When first approved in Canada in 1999, COX-2 inhibitor drugs were touted as "super aspirins" because they could relieve pain and inflammation like aspirin and other traditional (non-selective) NSAIDS, without causing stomach problems.

Since last September, however, the drugs have been embroiled in controversy. It began when Vioxx was pulled from the market by its maker after studies linked it to increased risk of heart attack and stroke. That's when Health Canada's scientific review began.

Since then, studies have suggested the risk is a class effect, meaning all the drugs in the class increase risk of cardiovascular events but, it is thought, to differing degrees.

Only one of the drugs, Celebrex, remains on the market in Canada.

At the Ottawa Hospital, however, Dr. Doug Smith, head of rheumatology and the Arthritis Centre, says although he's pleased that the drugs are under scrutiny, he feels regulators are being particularly cautious after Vioxx.

"There are certain populations of patients who have benefited tremendously from this class of drugs. (But) with any drugs there are risks and benefits and you always have to weigh those," Smith said.


Dec. 17, 2004: Health Canada warns patients using Celebrex of increased cardiovascular risks when the drug is taken at daily doses of 400 mg and 800 mg.

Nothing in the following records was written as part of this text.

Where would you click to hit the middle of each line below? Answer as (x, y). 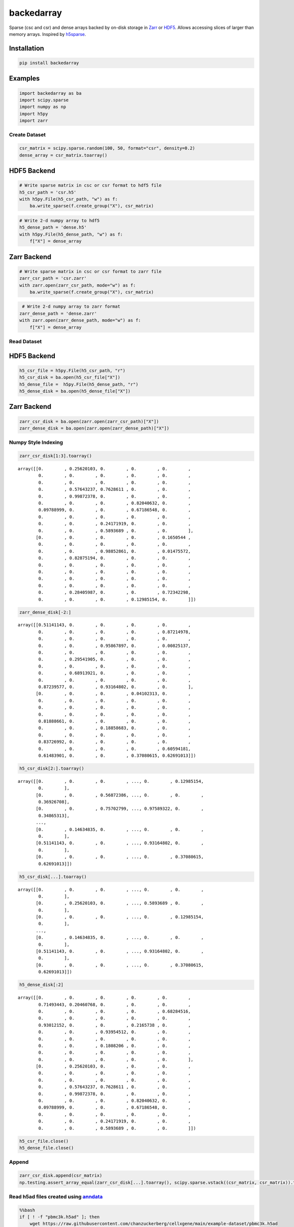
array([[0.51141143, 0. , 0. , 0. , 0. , (104, 625)
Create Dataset (27, 135)
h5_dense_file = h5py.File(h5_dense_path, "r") (79, 384)
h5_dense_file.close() (47, 1148)
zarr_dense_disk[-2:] (45, 612)
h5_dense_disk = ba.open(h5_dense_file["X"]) (75, 391)
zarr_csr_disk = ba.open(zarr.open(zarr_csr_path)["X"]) (89, 421)
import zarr (34, 121)
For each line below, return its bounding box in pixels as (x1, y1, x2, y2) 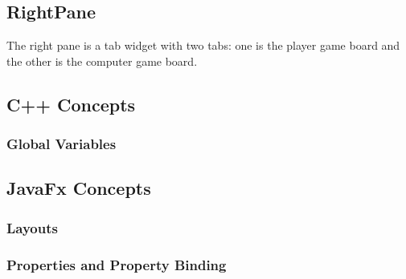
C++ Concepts (6, 91, 136, 116)
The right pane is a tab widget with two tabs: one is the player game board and (6, 37, 400, 54)
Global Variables (6, 134, 117, 154)
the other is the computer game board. (6, 52, 198, 69)
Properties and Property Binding (6, 254, 227, 274)
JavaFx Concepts (6, 176, 151, 200)
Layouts (6, 217, 58, 237)
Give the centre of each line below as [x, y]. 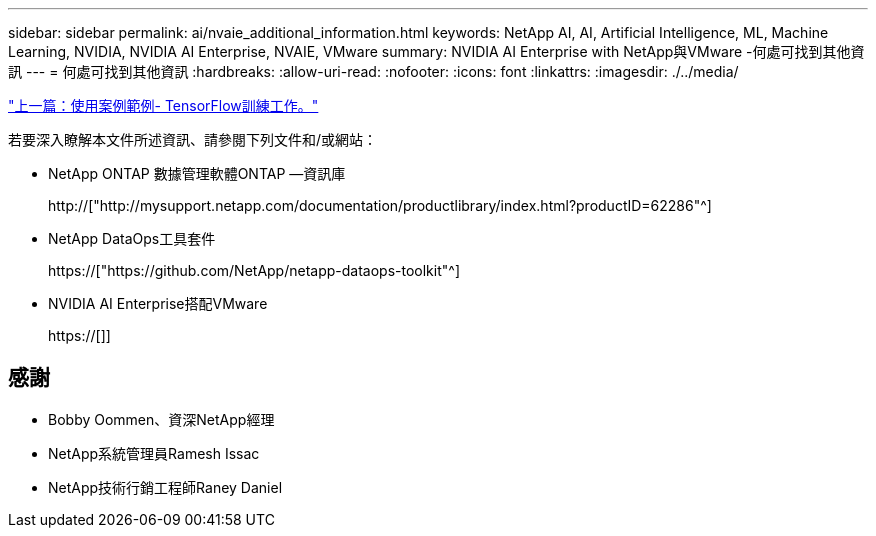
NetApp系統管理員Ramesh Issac [154, 453]
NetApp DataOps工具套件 [132, 238]
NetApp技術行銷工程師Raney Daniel [165, 487]
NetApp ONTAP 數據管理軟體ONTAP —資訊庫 [197, 173]
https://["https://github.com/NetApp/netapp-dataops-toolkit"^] [254, 270]
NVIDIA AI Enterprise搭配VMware [158, 303]
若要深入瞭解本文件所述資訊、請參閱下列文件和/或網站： [193, 139]
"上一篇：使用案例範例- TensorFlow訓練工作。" [163, 105]
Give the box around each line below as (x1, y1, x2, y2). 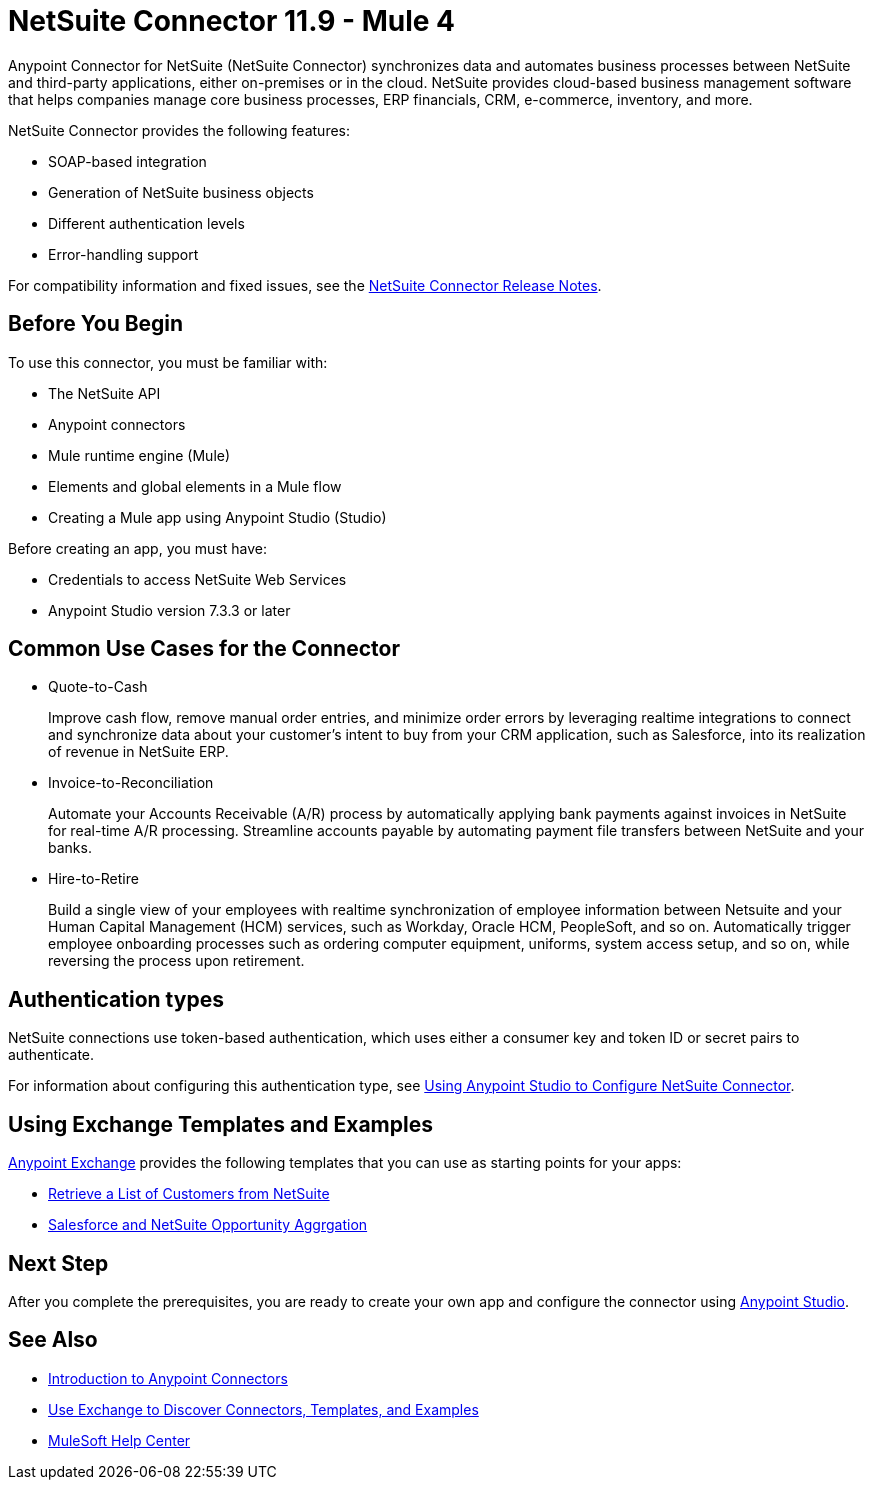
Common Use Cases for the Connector (8, 636, 400, 662)
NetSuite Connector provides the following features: (8, 121, 351, 139)
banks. (48, 839, 92, 857)
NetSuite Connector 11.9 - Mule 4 (8, 4, 456, 38)
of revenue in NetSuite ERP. (48, 743, 229, 761)
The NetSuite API (48, 384, 161, 402)
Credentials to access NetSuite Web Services (48, 570, 347, 588)
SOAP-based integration (48, 152, 207, 170)
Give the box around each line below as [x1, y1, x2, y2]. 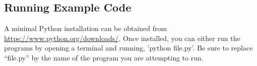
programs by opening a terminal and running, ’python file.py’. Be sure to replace [4, 42, 253, 53]
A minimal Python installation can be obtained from [4, 23, 167, 33]
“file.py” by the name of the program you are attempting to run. [4, 52, 204, 62]
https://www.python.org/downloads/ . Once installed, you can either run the [4, 32, 240, 43]
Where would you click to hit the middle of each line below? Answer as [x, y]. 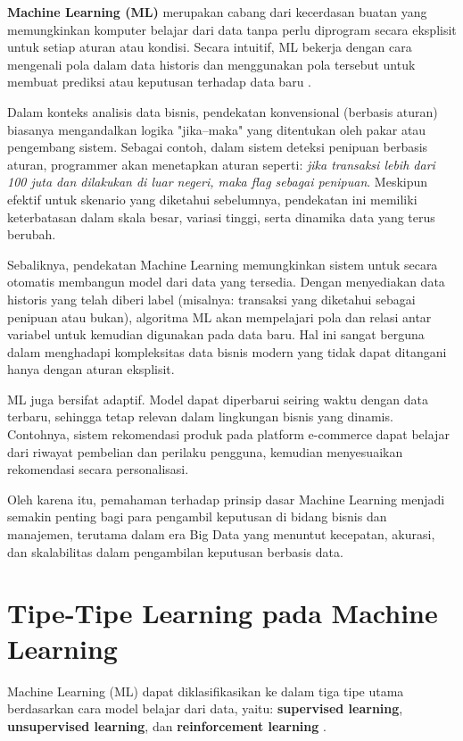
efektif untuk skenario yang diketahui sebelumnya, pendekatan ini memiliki [212, 199]
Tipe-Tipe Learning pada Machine [223, 613]
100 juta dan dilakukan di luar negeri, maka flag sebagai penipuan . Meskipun [218, 182]
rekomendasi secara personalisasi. [98, 469]
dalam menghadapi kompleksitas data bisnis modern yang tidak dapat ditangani [227, 351]
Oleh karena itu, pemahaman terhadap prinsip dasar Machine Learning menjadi [226, 499]
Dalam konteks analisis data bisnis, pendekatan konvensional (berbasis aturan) [223, 111]
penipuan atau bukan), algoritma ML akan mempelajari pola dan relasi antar [219, 316]
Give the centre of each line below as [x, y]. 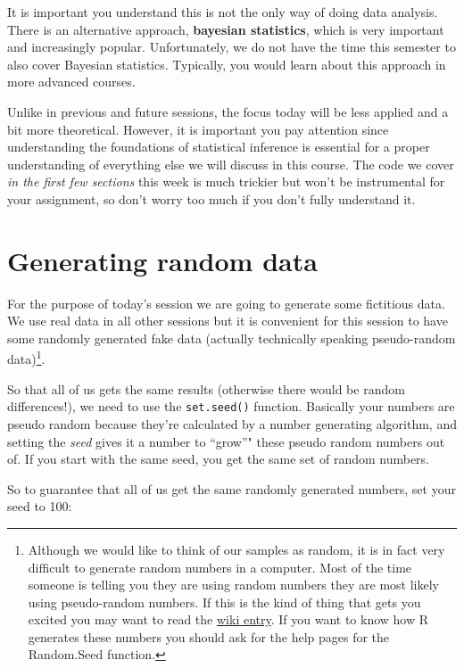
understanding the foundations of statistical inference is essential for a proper [219, 147]
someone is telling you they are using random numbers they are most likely [233, 585]
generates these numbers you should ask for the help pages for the [209, 636]
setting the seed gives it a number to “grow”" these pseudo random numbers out [226, 441]
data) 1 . [26, 358]
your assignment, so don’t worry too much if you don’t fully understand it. [211, 198]
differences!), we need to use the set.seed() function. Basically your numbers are [231, 406]
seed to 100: [40, 506]
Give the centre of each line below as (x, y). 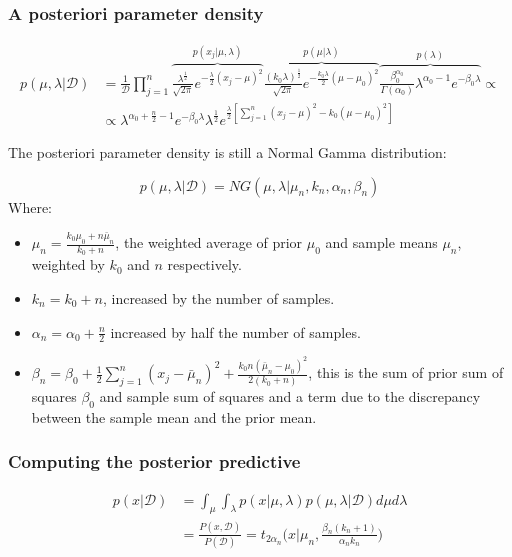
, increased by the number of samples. (218, 297)
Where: (30, 206)
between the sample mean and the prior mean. (174, 416)
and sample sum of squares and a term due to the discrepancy (290, 396)
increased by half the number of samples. (235, 331)
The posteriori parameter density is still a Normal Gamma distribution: (227, 152)
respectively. (204, 264)
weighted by (68, 264)
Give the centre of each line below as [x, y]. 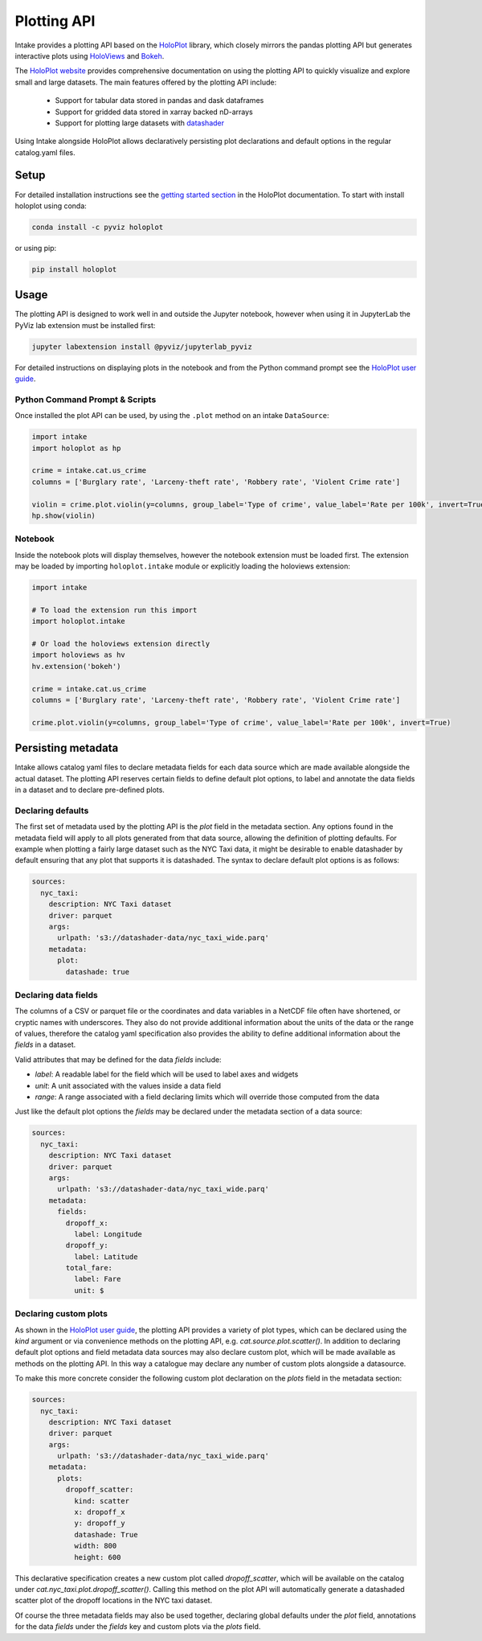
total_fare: [89, 1268]
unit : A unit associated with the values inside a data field [128, 1085]
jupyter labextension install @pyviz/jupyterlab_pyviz [142, 347]
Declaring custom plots [61, 1314]
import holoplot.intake [79, 622]
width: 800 [95, 1546]
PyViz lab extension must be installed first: [85, 325]
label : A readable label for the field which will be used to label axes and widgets [167, 1074]
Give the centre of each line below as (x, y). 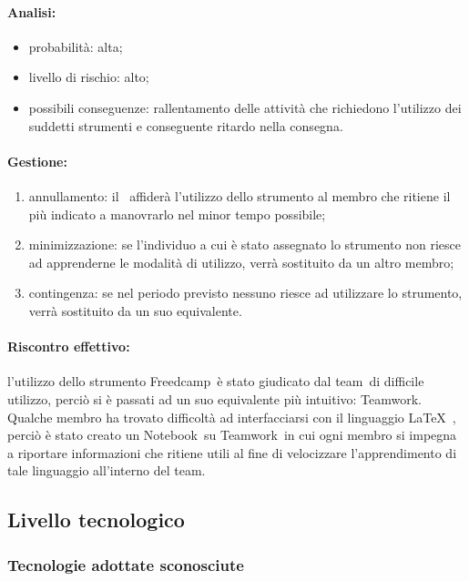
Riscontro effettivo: (69, 347)
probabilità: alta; (76, 46)
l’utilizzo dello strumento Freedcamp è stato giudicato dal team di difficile (216, 381)
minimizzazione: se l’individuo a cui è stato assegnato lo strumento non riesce (245, 245)
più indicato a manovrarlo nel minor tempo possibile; (177, 214)
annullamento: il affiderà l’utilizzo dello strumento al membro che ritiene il (240, 195)
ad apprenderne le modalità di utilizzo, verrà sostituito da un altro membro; (241, 262)
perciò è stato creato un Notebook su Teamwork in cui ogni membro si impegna (232, 435)
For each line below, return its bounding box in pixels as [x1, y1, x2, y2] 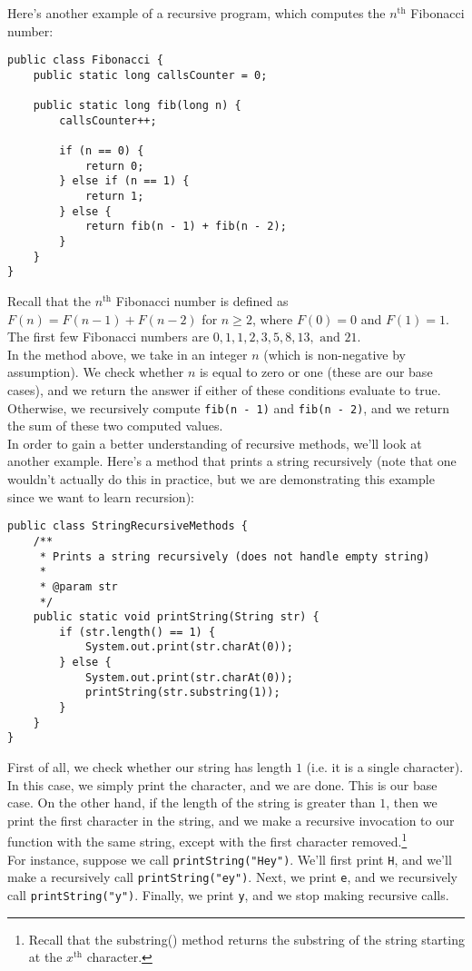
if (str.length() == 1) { [59, 625, 216, 639]
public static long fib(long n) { [33, 99, 241, 113]
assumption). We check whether [7, 362, 184, 381]
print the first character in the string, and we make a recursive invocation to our [7, 810, 455, 829]
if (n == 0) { [59, 144, 144, 158]
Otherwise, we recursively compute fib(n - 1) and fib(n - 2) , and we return [7, 398, 449, 417]
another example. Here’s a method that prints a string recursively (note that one [7, 451, 457, 471]
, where [251, 309, 293, 328]
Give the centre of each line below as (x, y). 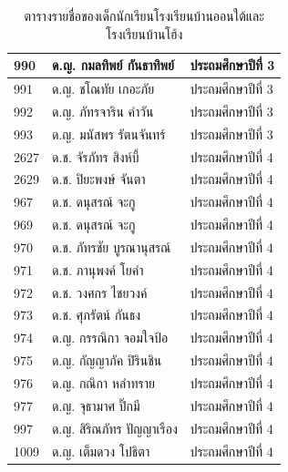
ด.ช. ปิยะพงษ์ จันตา (99, 179)
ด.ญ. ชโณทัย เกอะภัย (103, 89)
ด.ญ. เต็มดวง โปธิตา (101, 451)
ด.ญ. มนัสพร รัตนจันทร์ (109, 133)
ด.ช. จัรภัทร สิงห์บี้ (96, 156)
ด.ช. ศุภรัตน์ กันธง (97, 315)
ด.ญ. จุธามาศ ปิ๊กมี (96, 405)
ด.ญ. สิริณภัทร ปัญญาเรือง (115, 428)
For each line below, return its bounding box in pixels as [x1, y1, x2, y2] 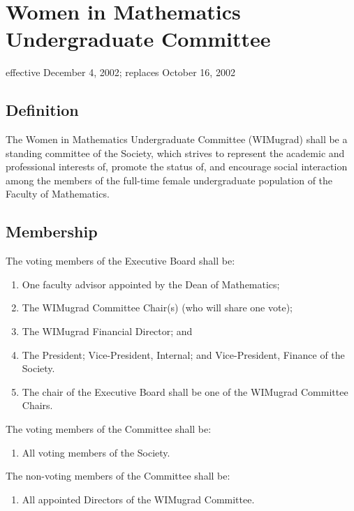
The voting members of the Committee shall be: [6, 422, 212, 436]
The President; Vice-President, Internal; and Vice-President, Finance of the [22, 347, 345, 362]
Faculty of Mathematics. [6, 186, 110, 201]
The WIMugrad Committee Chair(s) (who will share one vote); [22, 300, 293, 315]
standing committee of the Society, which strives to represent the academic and [6, 145, 345, 160]
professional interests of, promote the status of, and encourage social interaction [6, 159, 348, 174]
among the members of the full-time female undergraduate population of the [6, 172, 333, 187]
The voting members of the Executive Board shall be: [6, 253, 235, 268]
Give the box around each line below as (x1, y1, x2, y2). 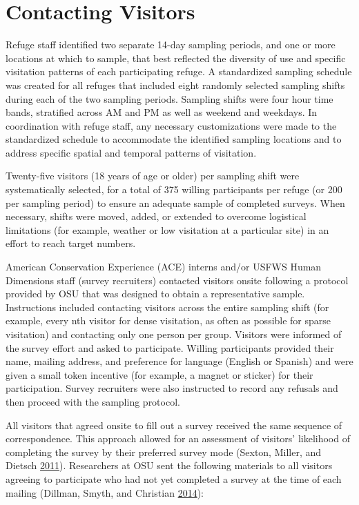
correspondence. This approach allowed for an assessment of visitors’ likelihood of (6, 431, 350, 446)
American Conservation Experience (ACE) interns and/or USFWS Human (6, 259, 322, 274)
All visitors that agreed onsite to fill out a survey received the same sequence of (6, 417, 342, 432)
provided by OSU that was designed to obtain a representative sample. (6, 286, 305, 301)
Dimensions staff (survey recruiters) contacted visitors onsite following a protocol (6, 273, 349, 287)
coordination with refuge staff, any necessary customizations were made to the (6, 118, 337, 132)
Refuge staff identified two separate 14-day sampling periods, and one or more (6, 37, 336, 52)
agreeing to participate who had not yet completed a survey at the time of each (6, 471, 342, 486)
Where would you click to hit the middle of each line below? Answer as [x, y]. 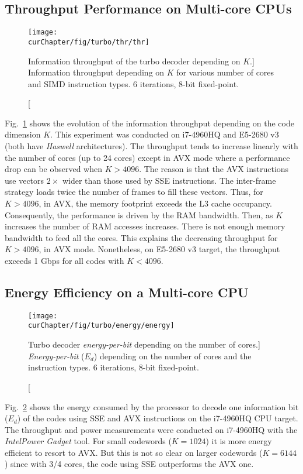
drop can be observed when [53, 169]
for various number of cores [225, 72]
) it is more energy [239, 441]
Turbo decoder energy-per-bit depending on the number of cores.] [144, 344]
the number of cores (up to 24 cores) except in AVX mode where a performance [147, 157]
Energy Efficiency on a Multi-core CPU [127, 292]
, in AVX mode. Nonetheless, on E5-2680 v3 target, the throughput [159, 249]
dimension [23, 134]

Dec. 22, 2004: Health Canada releases another warning about selective COX-2 inhibitor NSAIDs. The agency states that evidence indicates that the use of them, in certain individuals, is associated with an increased risk of heart attack or stroke when compared to a placebo.

February 2005: FDA panel concludes Celebrex, Bextra and Vioxx all pose a risk to the heart, but should be available to consumers.

April 7, 2005: FDA and Health Canada ask Pfizer to withdraw Bextra from the market.